Please repeat the data below exactly, with the pictures removed.

Entries shown:
Content starts
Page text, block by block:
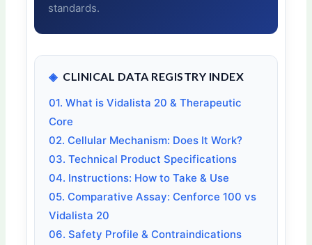
standards.
◈ CLINICAL DATA REGISTRY INDEX
01. What is Vidalista 20 & Therapeutic
Core
02. Cellular Mechanism: Does It Work?
03. Technical Product Specifications
04. Instructions: How to Take & Use
05. Comparative Assay: Cenforce 100 vs
Vidalista 20
06. Safety Profile & Contraindications
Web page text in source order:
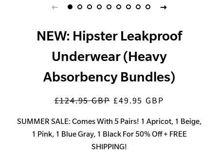
NEW: Hipster Leakproof
Underwear (Heavy
Absorbency Bundles)
Regular
£124.95 GBP Sale
£49.95 GBP
SUMMER SALE: Comes With 5 Pairs! 1 Apricot, 1 Beige,
1 Pink, 1 Blue Gray, 1 Black For 50% Off + FREE
SHIPPING!
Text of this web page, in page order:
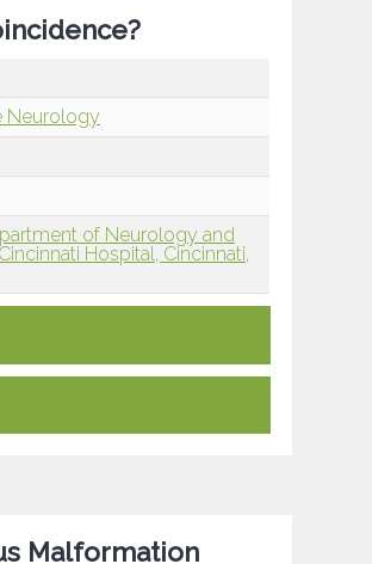
Neurology
of Neurology and
Hospital, Cincinnati,
Malformation
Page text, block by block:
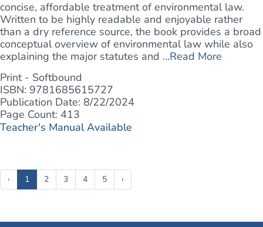
concise, affordable treatment of environmental law.
Written to be highly readable and enjoyable rather
than a dry reference source, the book provides a broad
conceptual overview of environmental law while also
explaining the major statutes and ...Read More
Print - Softbound
ISBN: 9781685615727
Publication Date: 8/22/2024
Page Count: 413
Teacher's Manual Available
‹ 1(current)
2 3 4 5 ›
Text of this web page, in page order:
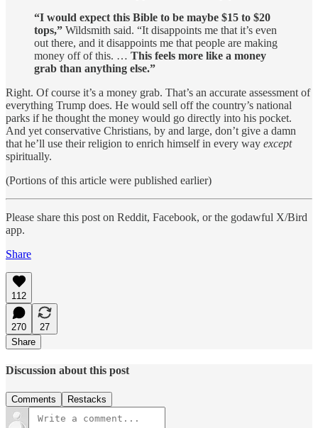
“I would expect this Bible to be maybe $15 to $20
tops,” Wildsmith said. “It disappoints me that it’s even
out there, and it disappoints me that people are making
money off of this. … This feels more like a money
grab than anything else.”
Right. Of course it’s a money grab. That’s an accurate assessment of
everything Trump does. He would sell off the country’s national
parks if he thought the money would go directly into his pocket.
And yet conservative Christians, by and large, don’t give a damn
that he’ll use their religion to enrich himself in every way except
spiritually.
(Portions of this article were published earlier)
Please share this post on Reddit, Facebook, or the godawful X/Bird
app.
Share
112
270
27
Share
Discussion about this post
Comments Restacks
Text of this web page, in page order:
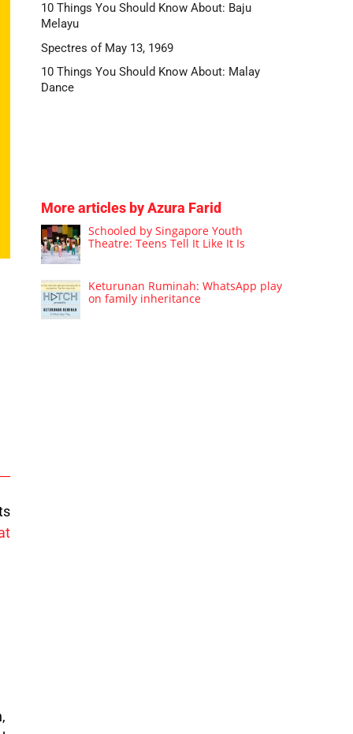
10 Things You Should Know About: Baju
Melayu
Spectres of May 13, 1969
10 Things You Should Know About: Malay
Dance
More articles by Azura Farid
Schooled by Singapore Youth
Theatre: Teens Tell It Like It Is
Keturunan Ruminah: WhatsApp play
on family inheritance
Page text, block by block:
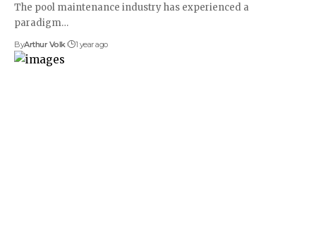
The pool maintenance industry has experienced a
paradigm…
ByArthur Volk 1 year ago
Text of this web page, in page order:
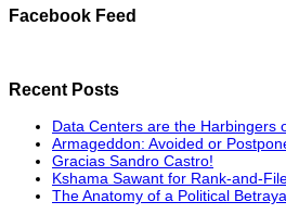
Facebook Feed
Recent Posts
Data Centers are the Harbingers
Armageddon: Avoided or
Gracias Sandro Castro!
Kshama Sawant for Rank-and-
The Anatomy of a Political
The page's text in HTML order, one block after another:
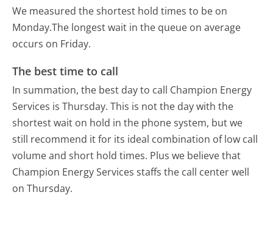
We measured the shortest hold times to be on
Monday.The longest wait in the queue on average
occurs on Friday.
The best time to call
In summation, the best day to call Champion Energy
Services is Thursday.This is not the day with the
shortest wait on hold in the phone system, but we
still recommend it for its ideal combination of low call
volume and short hold times. Plus we believe that
Champion Energy Services staffs the call center well
on Thursday.
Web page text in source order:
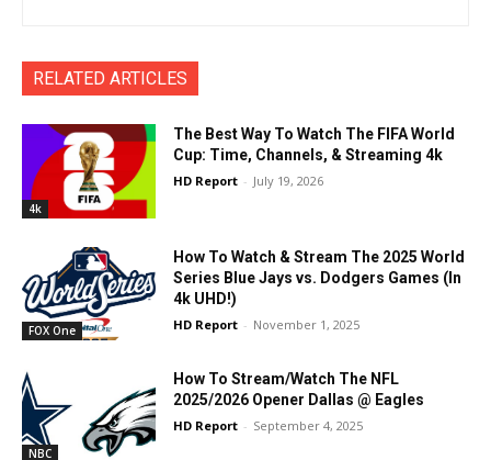
RELATED ARTICLES
4k
The Best Way To Watch The FIFA World
Cup: Time, Channels, & Streaming 4k
HD Report - July 19, 2026
FOX One
How To Watch & Stream The 2025 World
Series Blue Jays vs. Dodgers Games (In
4k UHD!)
HD Report - November 1, 2025
NBC
How To Stream/Watch The NFL
2025/2026 Opener Dallas @ Eagles
HD Report - September 4, 2025
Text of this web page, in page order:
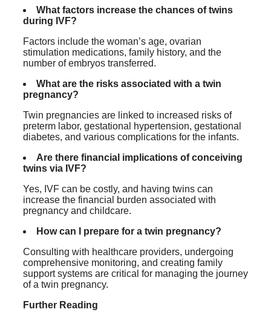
Content ends
Answer below:
Page text, block by block:
standards.
◈ CLINICAL DATA REGISTRY INDEX
01. What is Vidalista 20 & Therapeutic
Core
02. Cellular Mechanism: Does It Work?
03. Technical Product Specifications
04. Instructions: How to Take & Use
05. Comparative Assay: Cenforce 100 vs
Vidalista 20
06. Safety Profile & Contraindications
Web page text in source order:
NEW: Hipster Leakproof
Underwear (Heavy
Absorbency Bundles)
Regular
£124.95 GBP Sale
£49.95 GBP
SUMMER SALE: Comes With 5 Pairs! 1 Apricot, 1 Beige,
1 Pink, 1 Blue Gray, 1 Black For 50% Off + FREE
SHIPPING!
Text of this web page, in page order:
Neurology
of Neurology and
Hospital, Cincinnati,
Malformation
Page text, block by block:
concise, affordable treatment of environmental law.
Written to be highly readable and enjoyable rather
than a dry reference source, the book provides a broad
conceptual overview of environmental law while also
explaining the major statutes and ...Read More
Print - Softbound
ISBN: 9781685615727
Publication Date: 8/22/2024
Page Count: 413
Teacher's Manual Available
‹ 1(current)
2 3 4 5 ›
Text of this web page, in page order:
“I would expect this Bible to be maybe $15 to $20
tops,” Wildsmith said. “It disappoints me that it’s even
out there, and it disappoints me that people are making
money off of this. … This feels more like a money
grab than anything else.”
Right. Of course it’s a money grab. That’s an accurate assessment of
everything Trump does. He would sell off the country’s national
parks if he thought the money would go directly into his pocket.
And yet conservative Christians, by and large, don’t give a damn
that he’ll use their religion to enrich himself in every way except
spiritually.
(Portions of this article were published earlier)
Please share this post on Reddit, Facebook, or the godawful X/Bird
app.
Share
112
270
27
Share
Discussion about this post
Comments Restacks
Text of this web page, in page order:
10 Things You Should Know About: Baju
Melayu
Spectres of May 13, 1969
10 Things You Should Know About: Malay
Dance
More articles by Azura Farid
Schooled by Singapore Youth
Theatre: Teens Tell It Like It Is
Keturunan Ruminah: WhatsApp play
on family inheritance
Page text, block by block:
The pool maintenance industry has experienced a
paradigm…
ByArthur Volk 1 year ago
Text of this web page, in page order:
Facebook Feed
Recent Posts
Data Centers are the Harbingers
Armageddon: Avoided or
Gracias Sandro Castro!
Kshama Sawant for Rank-and-
The Anatomy of a Political
The page's text in HTML order, one block after another:
We measured the shortest hold times to be on
Monday.The longest wait in the queue on average
occurs on Friday.
The best time to call
In summation, the best day to call Champion Energy
Services is Thursday.This is not the day with the
shortest wait on hold in the phone system, but we
still recommend it for its ideal combination of low call
volume and short hold times. Plus we believe that
Champion Energy Services staffs the call center well
on Thursday.
Web page text in source order:
RELATED ARTICLES
4k
The Best Way To Watch The FIFA World
Cup: Time, Channels, & Streaming 4k
HD Report - July 19, 2026
FOX One
How To Watch & Stream The 2025 World
Series Blue Jays vs. Dodgers Games (In
4k UHD!)
HD Report - November 1, 2025
NBC
How To Stream/Watch The NFL
2025/2026 Opener Dallas @ Eagles
HD Report - September 4, 2025
Text of this web page, in page order:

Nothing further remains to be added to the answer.